How to leverage Spark tools to debug your models and integrate responsible AI elements in your ML building process (Part 1)

Published in

Data Science at Microsoft

14 min readMay 17, 2022

By Martha Laguna, Kashyap Patel, Elena Zherdeva, and Jason Wang

When building a responsible AI model, it is essential that we understand how our data is behaving, which features our model is basing its prediction on, and how the model is behaving across multiple populations.

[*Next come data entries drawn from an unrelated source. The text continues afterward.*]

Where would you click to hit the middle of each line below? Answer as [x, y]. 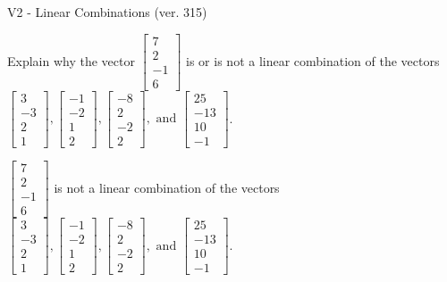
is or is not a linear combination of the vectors [313, 60]
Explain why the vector [71, 60]
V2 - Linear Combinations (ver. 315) [107, 12]
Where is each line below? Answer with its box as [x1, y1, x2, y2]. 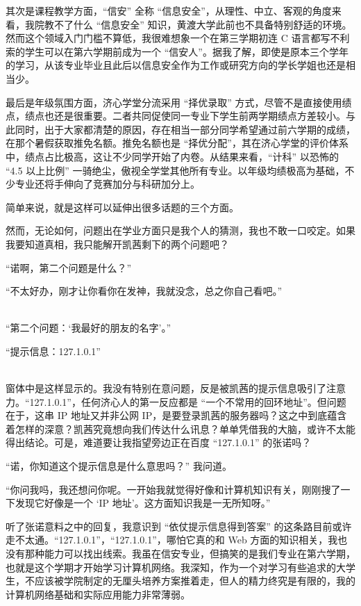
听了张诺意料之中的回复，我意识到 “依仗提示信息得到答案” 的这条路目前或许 [6, 518, 352, 533]
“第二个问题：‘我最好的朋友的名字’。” [6, 320, 171, 335]
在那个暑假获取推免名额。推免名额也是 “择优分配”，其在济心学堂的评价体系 [6, 136, 349, 150]
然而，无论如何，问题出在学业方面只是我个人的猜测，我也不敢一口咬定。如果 [6, 223, 355, 238]
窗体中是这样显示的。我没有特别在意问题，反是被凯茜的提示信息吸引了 [6, 381, 326, 395]
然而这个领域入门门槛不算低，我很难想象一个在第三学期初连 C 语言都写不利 [6, 31, 350, 45]
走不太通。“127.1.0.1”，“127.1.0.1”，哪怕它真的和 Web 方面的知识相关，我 [6, 532, 338, 547]
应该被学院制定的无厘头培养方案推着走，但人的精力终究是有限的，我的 [34, 573, 355, 588]
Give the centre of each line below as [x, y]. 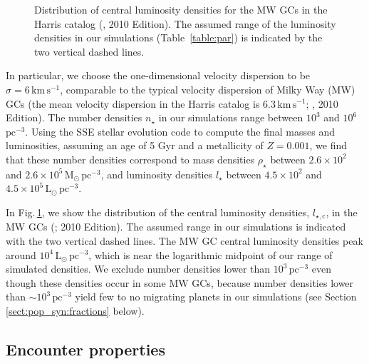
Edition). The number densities [74, 117]
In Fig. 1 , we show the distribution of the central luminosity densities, [158, 212]
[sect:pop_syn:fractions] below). [75, 310]
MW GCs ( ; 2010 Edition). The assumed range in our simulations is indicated [176, 227]
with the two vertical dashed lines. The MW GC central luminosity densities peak [184, 240]
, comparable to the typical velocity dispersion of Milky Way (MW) [208, 89]
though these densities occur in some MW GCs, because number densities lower [180, 282]
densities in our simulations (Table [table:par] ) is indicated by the [178, 37]
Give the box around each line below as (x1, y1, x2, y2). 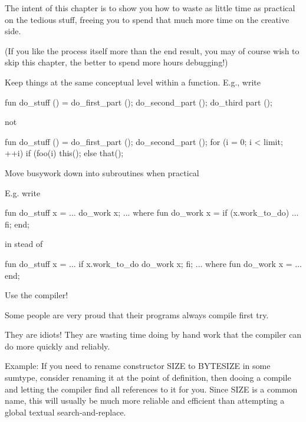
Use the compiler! (5, 289, 68, 301)
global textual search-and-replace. (5, 405, 126, 418)
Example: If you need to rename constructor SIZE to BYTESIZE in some (5, 360, 271, 372)
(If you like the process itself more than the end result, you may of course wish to (5, 44, 300, 57)
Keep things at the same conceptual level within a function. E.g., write (5, 75, 261, 88)
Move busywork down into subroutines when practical (5, 166, 199, 179)
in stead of (5, 238, 43, 250)
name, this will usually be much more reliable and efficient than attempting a (5, 394, 285, 407)
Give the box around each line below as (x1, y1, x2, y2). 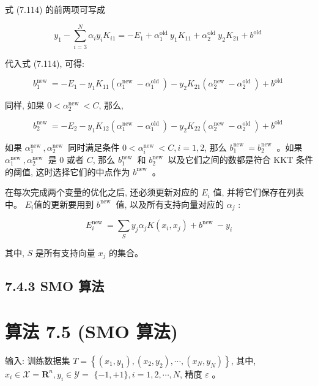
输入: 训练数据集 (5, 354, 70, 366)
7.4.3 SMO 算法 (5, 276, 105, 295)
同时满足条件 (68, 140, 120, 153)
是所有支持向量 (35, 246, 95, 259)
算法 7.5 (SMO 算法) (5, 319, 178, 344)
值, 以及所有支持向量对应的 (116, 197, 224, 210)
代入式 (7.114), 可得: (5, 56, 84, 69)
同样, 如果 (5, 99, 45, 112)
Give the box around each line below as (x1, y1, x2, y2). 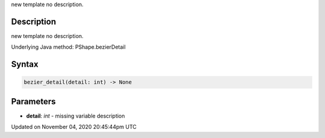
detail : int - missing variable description (26, 112, 125, 119)
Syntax (11, 59, 39, 69)
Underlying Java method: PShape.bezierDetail (11, 43, 126, 51)
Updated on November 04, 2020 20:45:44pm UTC (11, 124, 137, 131)
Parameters (11, 96, 56, 107)
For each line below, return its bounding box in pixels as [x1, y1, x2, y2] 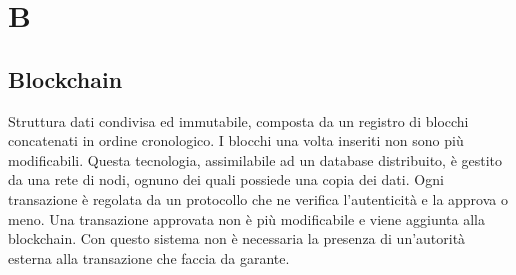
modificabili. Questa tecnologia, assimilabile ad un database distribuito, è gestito [8, 149, 503, 170]
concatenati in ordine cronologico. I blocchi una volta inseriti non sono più [8, 130, 464, 151]
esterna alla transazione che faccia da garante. [8, 247, 290, 268]
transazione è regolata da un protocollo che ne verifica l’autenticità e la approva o [8, 188, 508, 209]
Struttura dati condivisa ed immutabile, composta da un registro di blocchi [8, 110, 469, 131]
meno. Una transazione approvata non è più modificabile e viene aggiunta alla [8, 208, 485, 229]
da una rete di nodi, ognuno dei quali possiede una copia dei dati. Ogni [8, 169, 444, 190]
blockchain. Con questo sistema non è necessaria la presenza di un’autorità [8, 228, 466, 249]
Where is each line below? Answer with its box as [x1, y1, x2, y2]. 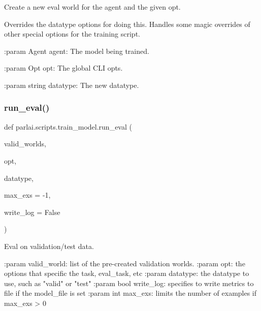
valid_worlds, [4, 138, 46, 149]
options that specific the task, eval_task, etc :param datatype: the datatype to [4, 268, 249, 278]
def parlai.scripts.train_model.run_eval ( [4, 121, 132, 132]
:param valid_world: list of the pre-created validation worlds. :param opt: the [4, 258, 245, 268]
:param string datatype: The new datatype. [4, 79, 139, 90]
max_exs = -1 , [4, 190, 51, 200]
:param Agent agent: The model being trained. [4, 45, 149, 56]
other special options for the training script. [4, 28, 140, 39]
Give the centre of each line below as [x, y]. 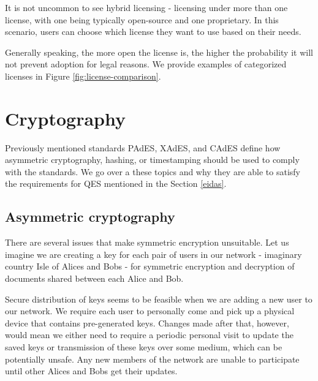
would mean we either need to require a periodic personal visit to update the [149, 335]
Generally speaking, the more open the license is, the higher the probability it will [159, 52]
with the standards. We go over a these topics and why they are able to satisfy [153, 171]
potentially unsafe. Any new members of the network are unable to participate [152, 359]
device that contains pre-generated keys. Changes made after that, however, [147, 323]
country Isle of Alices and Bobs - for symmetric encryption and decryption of [150, 266]
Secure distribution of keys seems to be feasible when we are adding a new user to [159, 299]
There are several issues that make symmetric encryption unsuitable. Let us [147, 242]
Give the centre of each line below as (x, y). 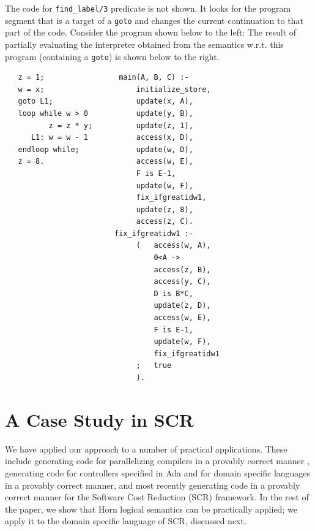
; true (154, 366)
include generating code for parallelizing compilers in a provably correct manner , (157, 461)
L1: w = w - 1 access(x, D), (112, 138)
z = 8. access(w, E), (106, 162)
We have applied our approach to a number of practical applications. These (146, 449)
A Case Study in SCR (99, 419)
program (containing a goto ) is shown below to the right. (112, 56)
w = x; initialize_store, (114, 89)
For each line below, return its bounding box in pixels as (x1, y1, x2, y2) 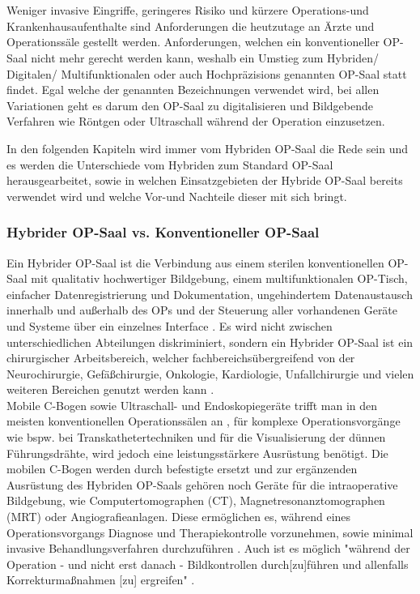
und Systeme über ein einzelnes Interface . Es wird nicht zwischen (6, 317, 333, 334)
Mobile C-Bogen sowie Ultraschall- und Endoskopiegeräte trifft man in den (6, 396, 378, 413)
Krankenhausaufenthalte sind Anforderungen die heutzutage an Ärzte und (6, 17, 375, 34)
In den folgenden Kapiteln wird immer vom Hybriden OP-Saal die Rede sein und (6, 139, 409, 156)
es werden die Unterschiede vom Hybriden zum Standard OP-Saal (6, 156, 333, 173)
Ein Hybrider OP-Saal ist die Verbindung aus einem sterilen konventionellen (6, 254, 384, 271)
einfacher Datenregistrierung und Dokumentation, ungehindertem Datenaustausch (6, 285, 413, 302)
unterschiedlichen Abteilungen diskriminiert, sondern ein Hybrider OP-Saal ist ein (6, 333, 414, 350)
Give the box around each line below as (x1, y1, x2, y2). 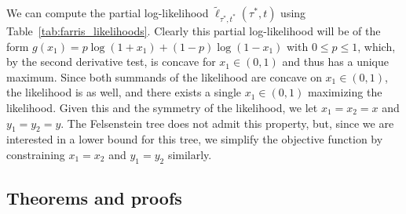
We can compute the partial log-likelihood (6, 5, 209, 21)
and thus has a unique (282, 53, 389, 70)
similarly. (167, 146, 212, 162)
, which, (357, 38, 396, 54)
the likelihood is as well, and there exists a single (6, 84, 242, 100)
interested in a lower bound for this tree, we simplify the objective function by (6, 131, 383, 147)
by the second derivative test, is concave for (6, 53, 216, 70)
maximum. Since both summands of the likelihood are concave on (6, 68, 322, 85)
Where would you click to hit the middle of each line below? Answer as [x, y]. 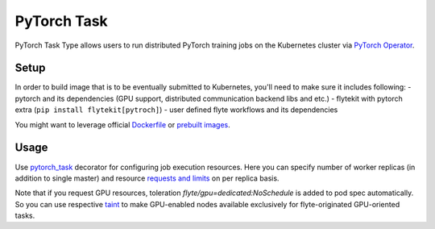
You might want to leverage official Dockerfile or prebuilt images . [123, 124]
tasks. [25, 216]
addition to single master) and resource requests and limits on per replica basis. [147, 178]
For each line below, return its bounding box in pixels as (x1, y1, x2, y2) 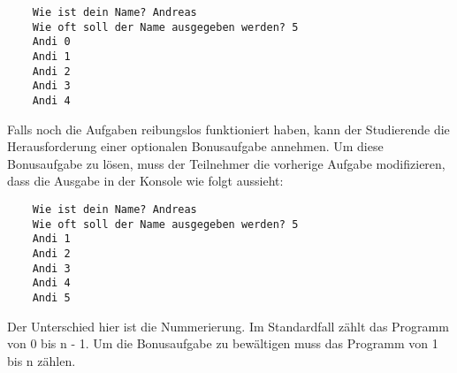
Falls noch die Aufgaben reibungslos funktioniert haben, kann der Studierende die (7, 119, 450, 138)
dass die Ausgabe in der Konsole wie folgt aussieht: (7, 171, 284, 190)
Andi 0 (32, 35, 71, 49)
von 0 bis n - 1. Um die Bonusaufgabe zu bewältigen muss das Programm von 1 (7, 334, 438, 353)
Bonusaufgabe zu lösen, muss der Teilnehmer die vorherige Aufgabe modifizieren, (7, 154, 446, 172)
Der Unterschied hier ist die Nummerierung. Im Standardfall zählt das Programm (7, 316, 449, 335)
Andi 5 (32, 291, 71, 304)
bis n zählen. (7, 351, 76, 369)
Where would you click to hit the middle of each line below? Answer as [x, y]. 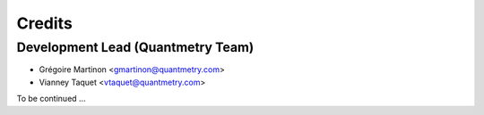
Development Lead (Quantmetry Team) [135, 47]
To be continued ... [51, 99]
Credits [45, 23]
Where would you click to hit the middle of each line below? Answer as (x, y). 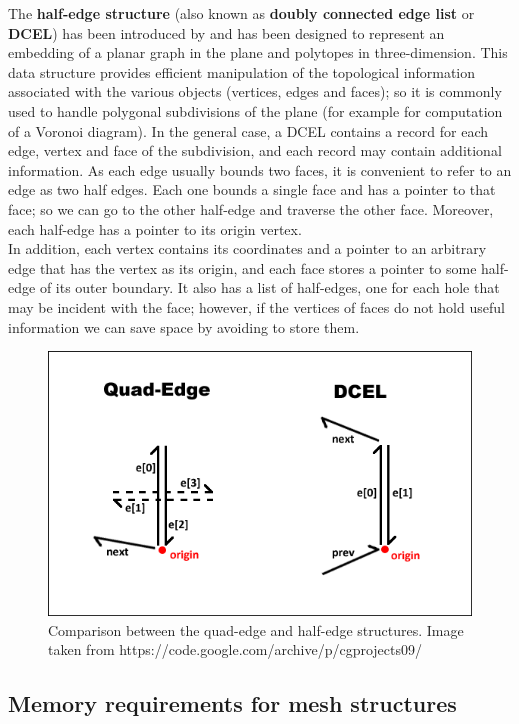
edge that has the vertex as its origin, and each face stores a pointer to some (242, 267)
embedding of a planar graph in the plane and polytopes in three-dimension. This (258, 52)
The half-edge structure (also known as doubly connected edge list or (241, 13)
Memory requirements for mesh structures (232, 703)
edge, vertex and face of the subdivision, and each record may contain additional (255, 150)
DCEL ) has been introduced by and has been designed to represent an (226, 32)
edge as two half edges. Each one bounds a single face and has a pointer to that (252, 189)
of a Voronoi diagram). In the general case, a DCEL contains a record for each (248, 130)
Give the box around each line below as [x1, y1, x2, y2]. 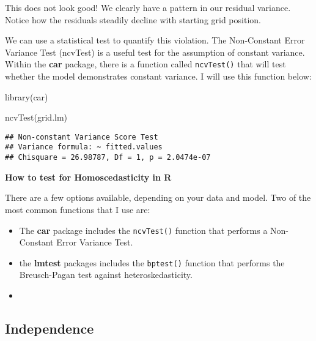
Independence [5, 319, 94, 338]
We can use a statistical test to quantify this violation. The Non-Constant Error [5, 34, 305, 47]
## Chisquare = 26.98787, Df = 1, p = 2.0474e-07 [5, 153, 211, 162]
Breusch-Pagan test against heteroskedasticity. [19, 268, 193, 281]
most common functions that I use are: [5, 203, 150, 215]
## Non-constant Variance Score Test [5, 132, 158, 141]
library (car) [5, 90, 48, 103]
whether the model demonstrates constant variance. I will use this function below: [5, 70, 312, 83]
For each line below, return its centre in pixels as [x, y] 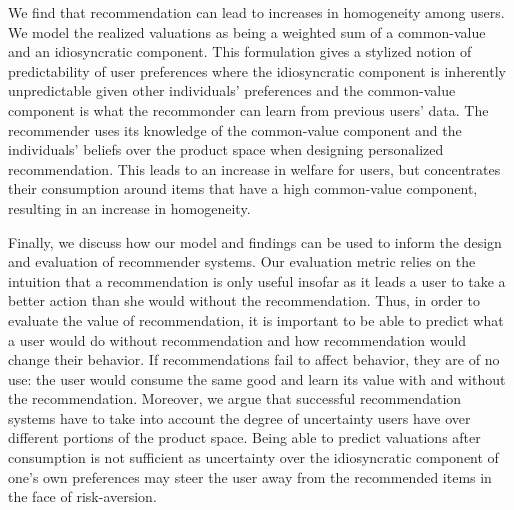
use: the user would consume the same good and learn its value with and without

This article is the first of a series. As part of the overall series scenario, we showcase how to leverage several aspects of responsible AI tooling that help with model debugging and drive better transparency and evaluation, all at scale on Spark.

Business need

Responsible AI tools are becoming more of a need as ML building matures across the industry and as ML owners realize that they have needs for better accountability for their projects and to drive further transparency with their users and with themselves. With these tools they can also better debug and understand the technology they are building by also reducing potential harm or risks from their model.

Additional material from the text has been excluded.